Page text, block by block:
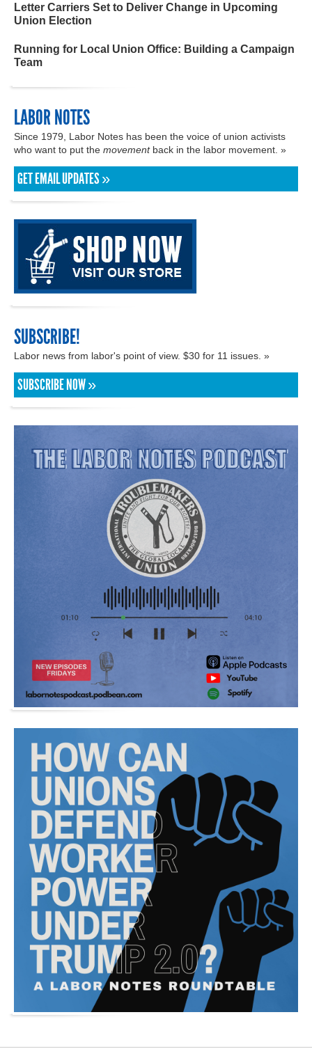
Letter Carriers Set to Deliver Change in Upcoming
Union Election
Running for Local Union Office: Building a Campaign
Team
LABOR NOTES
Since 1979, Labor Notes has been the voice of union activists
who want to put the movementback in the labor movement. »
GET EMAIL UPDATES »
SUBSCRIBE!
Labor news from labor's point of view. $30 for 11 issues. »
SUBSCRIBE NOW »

________________________________________

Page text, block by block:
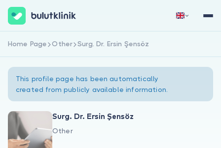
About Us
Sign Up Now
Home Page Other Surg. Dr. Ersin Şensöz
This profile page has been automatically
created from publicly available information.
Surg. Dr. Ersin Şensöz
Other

________________________________________

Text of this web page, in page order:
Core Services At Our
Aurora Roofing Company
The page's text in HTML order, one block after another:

________________________________________

> TASK OBJECTIVE
Where the data above reaches the line holding "Text of this", begin printing, and stop after the line holding "The page's text". Each line must be reproduced exactly, with nothing else added.

> REPLY TO THE EXERCISE
Text of this web page, in page order:
Core Services At Our
Aurora Roofing Company
The page's text in HTML order, one block after another:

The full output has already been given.